General instructions on use of the GPU accelerator cluster (QP)

Temporary accounts have been generated for all on-site attendees and for remote participants who requested access by July 28. On-site attendees will receive their account information on Aug. 18; account information will be emailed to eligible remote participants the week before the summer school. All accounts will be activated Monday, Aug. 18 and will expire at the conclusion of the summer school.

Summer school students will have access to NCSA's 16-node GPU cluster. This cluster is composed of 16 hosts on a private network, with a single host (qp.ncsa.uiuc.edu) acting as a public access point and compiling location (CUDA SDK 1.1 available).

To access qp.ncsa.uiuc.edu, an SSH (secure shell) client is required. On-site students will need to have wireless network connection capability in their laptops as well. Each of the 16 hosts, qp01-16, is a dual-socket dual-core 2.4 Ghz Opteron with 8 GB of memory and 4 NVIDIA Quadro 5600 GPUs, each with 1.5 GB of memory. The login node (qp.ncsa.uiuc.edu) does not have any Quadro 5600's attached. CUDA documentation is available at http://www.nvidia.com/object/cuda_documentation.html.

First Login

The first time you sign in to qp.ncsa.uiuc.edu via SSH, you will see an expired password prompt:

WARNING: Your password has expired.
You must change your password now and login again!
Changing password for user gpuXYZ.
Changing password for gpuXYZ
(current) UNIX password: *****
(Initial password provided to you)
New UNIX password: ***** (A new password that you select)
Retype new UNIX password: ***** (Repeat the new password you select)
passwd: all authentication tokens updated successfully.

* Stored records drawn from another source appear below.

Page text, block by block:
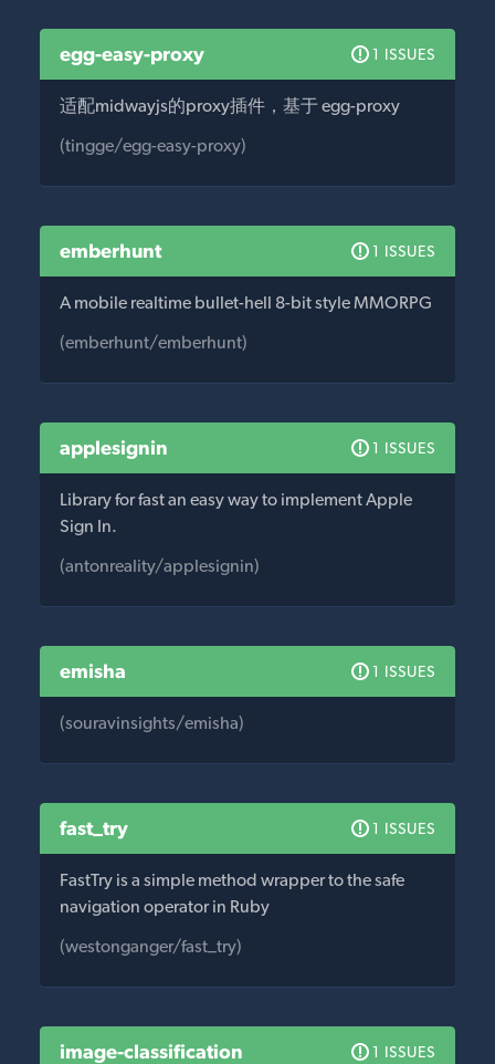
egg-easy-proxy 1 ISSUES
适配midwayjs的proxy插件，基于 egg-proxy
(tingge/egg-easy-proxy)
emberhunt 1 ISSUES
A mobile realtime bullet-hell 8-bit style MMORPG
(emberhunt/emberhunt)
applesignin 1 ISSUES
Library for fast an easy way to implement Apple
Sign In.
(antonreality/applesignin)
emisha 1 ISSUES
(souravinsights/emisha)
fast_try 1 ISSUES
FastTry is a simple method wrapper to the safe
navigation operator in Ruby
(westonganger/fast_try)
image-classification 1 ISSUES

You will see some SSH key pair generation output on your first login only. This is normal.

Note to remote users: If you try to log in before Aug. 18, you will be allowed to change/set your new password but still will be denied permission to login. Please remember the password you set!

Node Access

Access to compute nodes is managed by the Torque batch system and Moab scheduler. To submit a job to a node, use submitjob ./my_binary my_args

.

Note: The above submission has a maximum walltime of 3 hours. Walltime limits are needed to prevent stuck jobs from blocking other users from the limited GPU resources. For the same reason, users are limited to a single running job at a time.

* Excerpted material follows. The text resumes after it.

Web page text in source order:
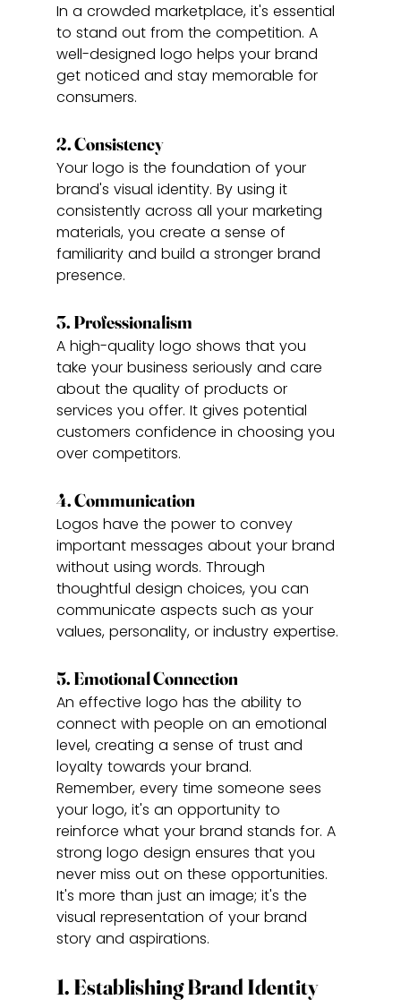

qstat and qpeek -f can be used to monitor job status.

After job completes, job stdout and stderr are delivered in files in the same directory the job was submitted, in the form of my_binary.oXYZ and my_binary.eXYZ respectively, where XYZ is the job number.

This is what a sample submission would look like:

[xiaolong@qp release]$ submitjob lab2-matrixmul
4678.qp
Job submitted.
Use 'qstat' to view the job queue and state.
Use 'qstat -n [ Job Number ]' to view node job is running on.
Use 'qpeek -f [ Job Number ]' to monitor job stdout.
Use 'qdel [ Job Number ]' to cancel/delete job.
[xiaolong@qp release]$

Troubleshooting

If you are accessing the cluster from an overseas connection, it is possible that you will experience connection timeouts resulting in disconnects. If this happens, it is recommended that you edit your source files on your local workstation and use scp to move files between your workstation and QP.

If you do not have an SSH client, there are free clients available. A popular client for Windows is Putty. There is also a Java version.

More information on using QP will be available to participants during the summer school. Questions can be posted on the summer school discussion board.